В шелковый платок было завернуто перо. Нереальное, переливающееся золотыми всполохами перо. Оно было совсем не горячее, хотя огонь танцевал по его краям словно живой. Я подняла находку, не в силах оторвать глаз от разбегающихся искр. Наверное, так себя чувствовал герой сказки державший в руках перо легендарной жар - птицы. Жаль, что они в нашей тили-мили-тряндии не водятся. Зато водится кое-кто поопаснее, например фениксы, за спинами которых разворачивались полные огня крылья. Я подняла шелковую тряпку, чтобы накрыть спрятать от глаз эту обжигающую красоту, и выронила его повторно.

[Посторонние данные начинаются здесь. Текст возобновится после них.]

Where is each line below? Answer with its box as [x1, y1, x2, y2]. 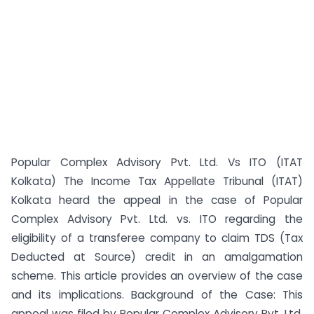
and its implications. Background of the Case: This [11, 287, 303, 302]
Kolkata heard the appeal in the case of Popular [11, 193, 303, 207]
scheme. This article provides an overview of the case [11, 268, 303, 283]
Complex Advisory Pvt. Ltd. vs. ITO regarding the [11, 212, 303, 226]
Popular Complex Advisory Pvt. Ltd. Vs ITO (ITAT [11, 155, 303, 170]
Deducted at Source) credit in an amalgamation [11, 250, 303, 264]
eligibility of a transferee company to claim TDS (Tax [11, 231, 303, 245]
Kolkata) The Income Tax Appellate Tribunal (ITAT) [11, 174, 303, 189]
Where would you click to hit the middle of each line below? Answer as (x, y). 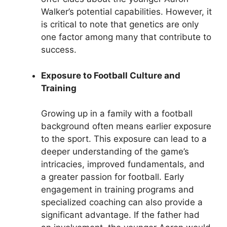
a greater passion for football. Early (112, 177)
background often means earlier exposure (126, 126)
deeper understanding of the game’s (115, 152)
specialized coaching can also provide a (122, 202)
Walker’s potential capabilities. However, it (126, 12)
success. (59, 50)
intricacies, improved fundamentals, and (123, 164)
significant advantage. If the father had (120, 215)
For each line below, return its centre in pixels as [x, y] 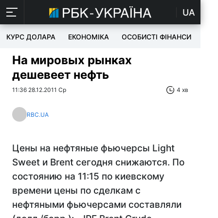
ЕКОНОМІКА [89, 37]
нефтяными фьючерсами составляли [97, 205]
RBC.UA [38, 114]
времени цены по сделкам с [76, 191]
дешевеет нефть [61, 75]
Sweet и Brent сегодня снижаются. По [98, 162]
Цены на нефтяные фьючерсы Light [93, 148]
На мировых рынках [72, 60]
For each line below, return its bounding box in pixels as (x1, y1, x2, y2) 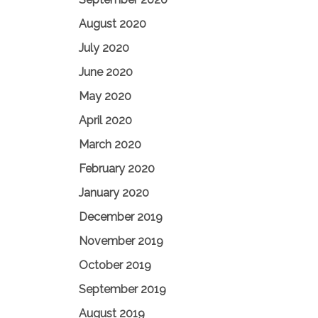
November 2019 (79, 234, 163, 248)
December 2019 (79, 210, 163, 224)
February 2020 (79, 162, 155, 175)
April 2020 (79, 114, 132, 127)
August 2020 (79, 17, 146, 31)
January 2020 (79, 186, 149, 199)
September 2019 (79, 283, 166, 296)
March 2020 (79, 138, 141, 151)
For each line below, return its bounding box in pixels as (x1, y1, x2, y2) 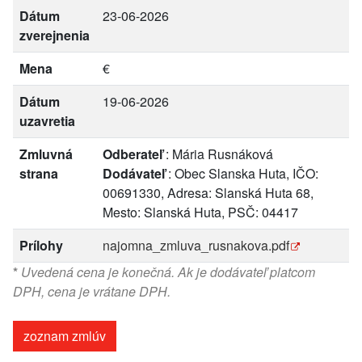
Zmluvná (19, 145, 73, 163)
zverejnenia (19, 26, 90, 44)
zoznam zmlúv (23, 326, 106, 345)
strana (19, 164, 58, 183)
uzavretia (19, 112, 75, 130)
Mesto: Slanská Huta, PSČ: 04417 (103, 203, 298, 221)
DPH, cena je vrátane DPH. (13, 282, 170, 301)
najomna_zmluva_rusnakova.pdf (103, 236, 289, 255)
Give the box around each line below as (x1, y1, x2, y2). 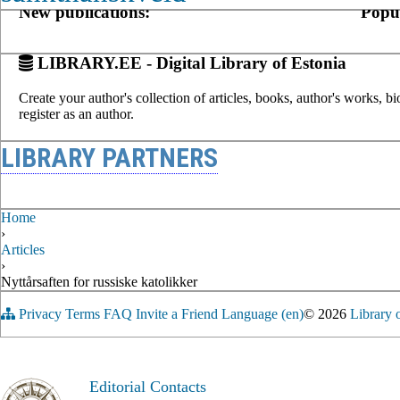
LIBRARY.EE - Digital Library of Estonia (33, 54, 346, 73)
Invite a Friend (136, 306, 218, 322)
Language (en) (221, 306, 304, 322)
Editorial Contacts (89, 378, 206, 396)
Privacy (19, 306, 62, 322)
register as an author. (19, 106, 134, 122)
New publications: (19, 2, 150, 21)
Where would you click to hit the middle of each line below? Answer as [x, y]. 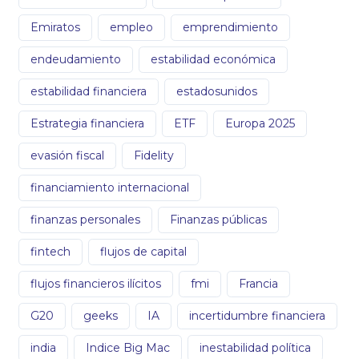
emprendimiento [230, 27]
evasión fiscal [67, 155]
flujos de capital [143, 251]
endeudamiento [76, 59]
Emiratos [55, 27]
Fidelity [154, 155]
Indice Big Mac [128, 347]
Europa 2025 [260, 123]
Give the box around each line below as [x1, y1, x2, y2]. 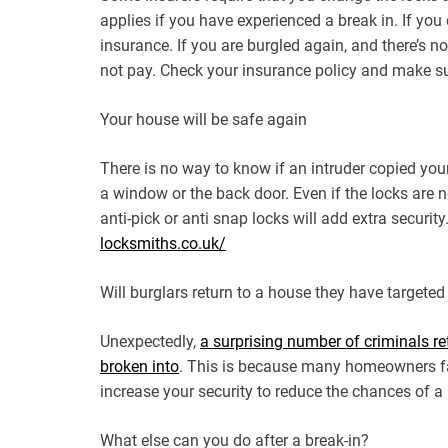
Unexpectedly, [100, 331, 200, 351]
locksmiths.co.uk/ [100, 233, 226, 253]
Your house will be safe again [100, 109, 307, 129]
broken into [100, 356, 179, 376]
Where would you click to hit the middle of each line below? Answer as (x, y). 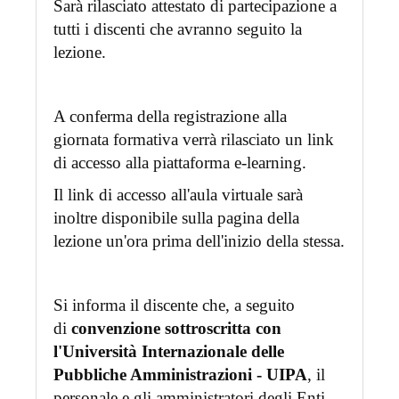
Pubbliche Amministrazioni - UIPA (180, 375)
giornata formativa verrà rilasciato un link (193, 140)
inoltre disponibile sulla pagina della (176, 218)
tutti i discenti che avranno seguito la (177, 29)
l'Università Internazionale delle (168, 352)
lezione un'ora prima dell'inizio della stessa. (199, 241)
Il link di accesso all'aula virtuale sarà (178, 195)
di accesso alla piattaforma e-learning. (179, 163)
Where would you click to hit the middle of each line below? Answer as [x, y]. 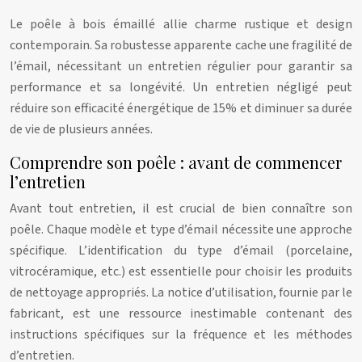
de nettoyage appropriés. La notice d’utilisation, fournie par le [181, 293]
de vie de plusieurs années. [81, 129]
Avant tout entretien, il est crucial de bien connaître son [181, 208]
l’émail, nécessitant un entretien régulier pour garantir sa [181, 66]
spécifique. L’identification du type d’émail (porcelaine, [181, 250]
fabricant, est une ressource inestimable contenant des [181, 314]
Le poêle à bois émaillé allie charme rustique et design [181, 24]
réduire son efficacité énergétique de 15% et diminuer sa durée [181, 108]
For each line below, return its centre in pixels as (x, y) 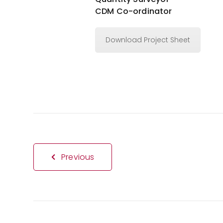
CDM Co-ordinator (134, 11)
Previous (78, 157)
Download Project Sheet (148, 40)
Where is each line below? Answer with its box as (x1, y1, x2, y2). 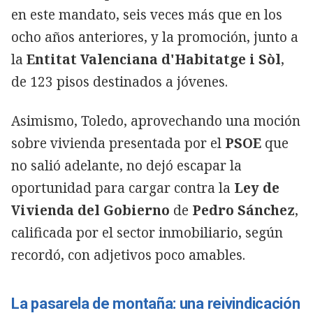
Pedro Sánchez (192, 201, 295, 219)
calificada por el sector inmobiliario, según (11, 223, 283, 242)
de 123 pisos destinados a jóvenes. (11, 72, 228, 91)
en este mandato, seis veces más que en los (11, 5, 282, 24)
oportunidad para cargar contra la (11, 178, 234, 197)
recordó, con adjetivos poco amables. (11, 245, 245, 264)
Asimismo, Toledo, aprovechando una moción (11, 111, 300, 130)
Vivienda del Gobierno (11, 201, 170, 219)
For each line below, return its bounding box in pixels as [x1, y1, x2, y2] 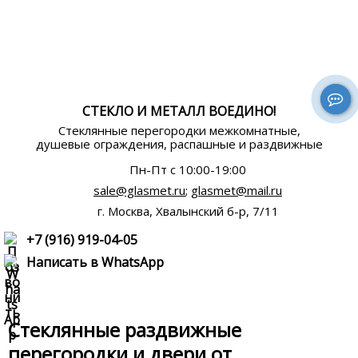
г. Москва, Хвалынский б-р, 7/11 [97, 203, 279, 219]
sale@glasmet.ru [93, 182, 185, 198]
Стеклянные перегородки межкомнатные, [58, 122, 300, 138]
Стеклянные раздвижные [8, 316, 241, 343]
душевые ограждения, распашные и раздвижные [35, 136, 323, 152]
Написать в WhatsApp [26, 253, 164, 271]
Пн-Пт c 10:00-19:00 [129, 161, 246, 177]
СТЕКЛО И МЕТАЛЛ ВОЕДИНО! [82, 102, 276, 120]
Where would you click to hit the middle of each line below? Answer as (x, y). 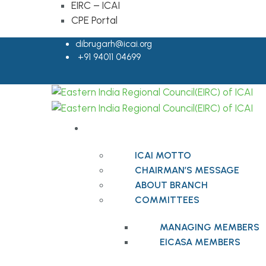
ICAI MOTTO (163, 155)
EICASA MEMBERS (200, 242)
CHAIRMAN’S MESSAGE (187, 170)
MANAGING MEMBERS (210, 227)
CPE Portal (94, 20)
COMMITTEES (167, 199)
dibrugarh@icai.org (114, 44)
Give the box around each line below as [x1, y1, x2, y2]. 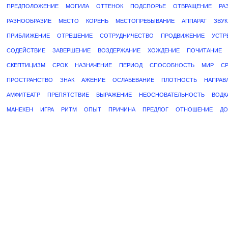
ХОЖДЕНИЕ [148, 47, 180, 53]
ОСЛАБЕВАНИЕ [112, 77, 154, 83]
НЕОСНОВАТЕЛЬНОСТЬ [139, 92, 205, 98]
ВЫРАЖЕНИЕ [96, 92, 132, 98]
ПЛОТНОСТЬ [161, 77, 197, 83]
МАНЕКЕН [7, 106, 33, 112]
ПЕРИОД [119, 62, 142, 68]
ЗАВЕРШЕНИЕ [52, 47, 91, 53]
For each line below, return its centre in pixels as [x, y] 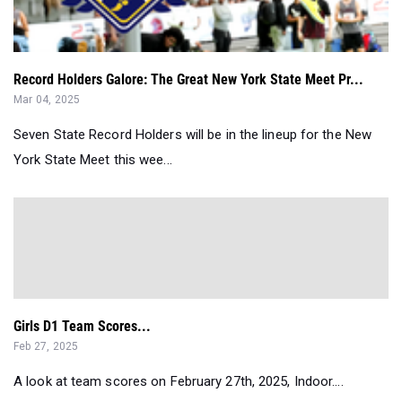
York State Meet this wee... [93, 159]
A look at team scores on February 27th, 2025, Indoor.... [179, 381]
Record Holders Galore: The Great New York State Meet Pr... [188, 79]
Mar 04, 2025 [47, 99]
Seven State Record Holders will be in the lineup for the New [193, 134]
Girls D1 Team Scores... [82, 326]
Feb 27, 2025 [46, 346]
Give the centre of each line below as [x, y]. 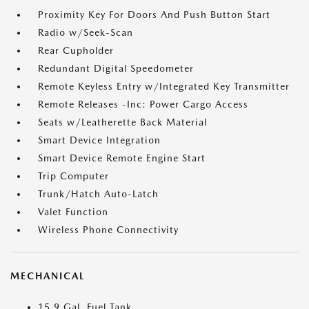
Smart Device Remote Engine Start [122, 158]
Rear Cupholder [76, 50]
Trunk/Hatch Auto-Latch [98, 194]
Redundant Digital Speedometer [116, 68]
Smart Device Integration [99, 140]
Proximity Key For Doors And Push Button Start [154, 14]
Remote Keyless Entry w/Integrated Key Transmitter [164, 86]
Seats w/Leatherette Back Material [122, 122]
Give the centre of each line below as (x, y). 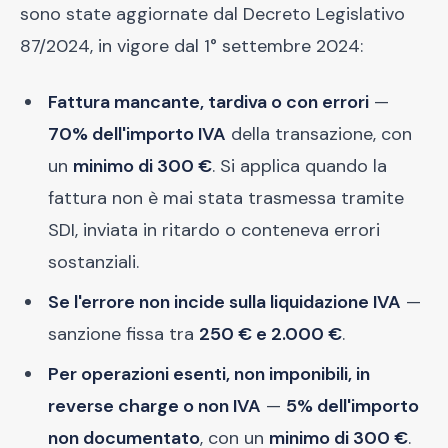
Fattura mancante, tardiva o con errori (208, 102)
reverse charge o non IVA (154, 406)
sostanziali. (93, 262)
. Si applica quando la (299, 166)
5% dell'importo (352, 406)
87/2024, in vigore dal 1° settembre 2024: (191, 46)
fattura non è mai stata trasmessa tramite (226, 198)
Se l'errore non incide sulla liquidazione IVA (224, 302)
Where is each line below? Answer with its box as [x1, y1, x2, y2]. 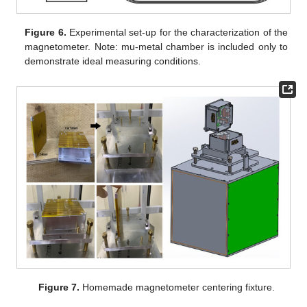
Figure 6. [25, 27, 66, 38]
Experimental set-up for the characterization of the [66, 27, 288, 38]
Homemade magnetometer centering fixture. [79, 282, 275, 293]
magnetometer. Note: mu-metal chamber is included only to [25, 41, 288, 53]
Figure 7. [38, 282, 79, 293]
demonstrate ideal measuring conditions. [25, 56, 201, 67]
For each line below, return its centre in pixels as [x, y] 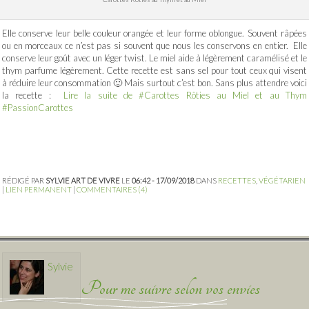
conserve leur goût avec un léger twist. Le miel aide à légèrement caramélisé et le [154, 58]
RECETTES [237, 181]
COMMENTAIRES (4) [112, 190]
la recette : [33, 96]
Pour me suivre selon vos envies [170, 289]
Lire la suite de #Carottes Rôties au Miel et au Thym [186, 96]
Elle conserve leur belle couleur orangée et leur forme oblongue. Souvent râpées [154, 33]
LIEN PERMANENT [39, 190]
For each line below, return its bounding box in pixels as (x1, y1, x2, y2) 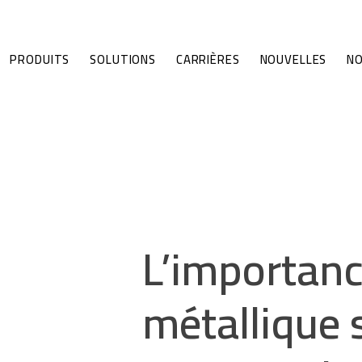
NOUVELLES (259, 48, 327, 71)
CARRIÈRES (175, 48, 240, 71)
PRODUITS (10, 48, 70, 71)
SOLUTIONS (90, 48, 156, 71)
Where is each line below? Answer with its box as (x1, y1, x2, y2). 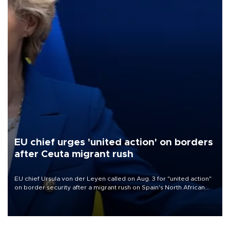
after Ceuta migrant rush (14, 149, 133, 159)
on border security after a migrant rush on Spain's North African (14, 184, 205, 191)
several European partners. (14, 202, 97, 208)
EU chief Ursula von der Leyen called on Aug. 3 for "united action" (14, 176, 212, 182)
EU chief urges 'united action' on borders (14, 137, 213, 147)
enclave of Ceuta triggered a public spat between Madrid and (14, 193, 200, 200)
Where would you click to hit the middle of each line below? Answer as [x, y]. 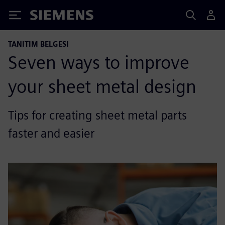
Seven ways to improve [99, 62]
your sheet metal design [102, 86]
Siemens [47, 17]
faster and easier [51, 133]
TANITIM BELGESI [38, 44]
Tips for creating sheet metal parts [97, 115]
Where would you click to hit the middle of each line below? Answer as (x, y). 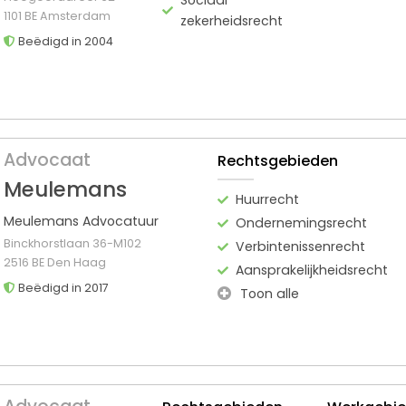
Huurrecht (267, 199)
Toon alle (267, 293)
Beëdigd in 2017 (62, 287)
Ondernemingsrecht (301, 222)
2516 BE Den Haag (55, 262)
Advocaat (47, 159)
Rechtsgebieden (277, 160)
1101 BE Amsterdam (57, 15)

Ткань не была просто оберткой, платок, не был платком. Он был холстом, не тем плотным материалом, что полюбился художникам, а тоненьким, шелковым полотном, расписанным легкими четкими штрихами. Картина, удивительная в своей нереальности. Миловидная женщина с короткими волосами обнимала за плечи двух белоголовых мальчишек. Рядом наклонив голову, стояла тоненькая девочка, с такой же, как у матери стрижкой. Сколько ей лет? Десять? Одиннадцать? Двенадцать? Вряд ли больше.

Фон был не прорисован, только эти четверо. Мать и трое детей. Нинея Седая, Кирилл, Игнат и безымянная девочка, принесенная в жертву во славу рода. Я знала это и раньше. Но одно дело знать, а другое смотреть в детально прорисованные, светлые, как у братьев глаза. Несколько минут я не могла пошевелится, потому что было еще кое-что поразившее сильнее остального.

Мальчишки, которых обнимали материнские руки, были совершенно одинаковыми. Близнецы. Одинаковые лица, одинаковые позы, глаза, черты лица. Только если внимательно присмотреться тот, что справа казался более недовольным, тогда как тот, что слева смотрел вперед прямо и равнодушно. Что это, дрогнувшая рука художника или мастерство, с помощью которого он передал единственное отличие мальчишек? Уверена равнодушие одного из них, я видела на этом пороге не далее чем пять минут назад.

Стены овального зала памяти на третьем этаже все еще были увешаны портретами. Там почти ничего не изменилось, только убрали постамент, на котором лежало жало Раады. Я смотрела чужие мертвые лица, комкая платок в руке, скользкая ткань казалось обжигала кожу, хотя перо, для надежности убранное под подушку, осталось в комнате.

Портрет Нинеи висел на прежнем месте, она все еще опиралась на туалетный столик, и будет опираться на него вечно. Трифон Седой в паре сантиметров правее, спокойный и немного презрительный. Чуть ниже девочка с наивным миловидным личиком на холсте гораздо меньших размеров.

Каково это - втыкать атам в собственную дочь? А каково матери жить после этого? Делить с убийцей постель? Стол? Замок? Мир? Не уверена, что хочу знать ответ.

Но в этой комнате - музее не хватало одного изображения. Портрета Игната. По семейной традиции изображения членов семьи появляются здесь лишь после смерти. Значит ли это, что брат Кирилла жив?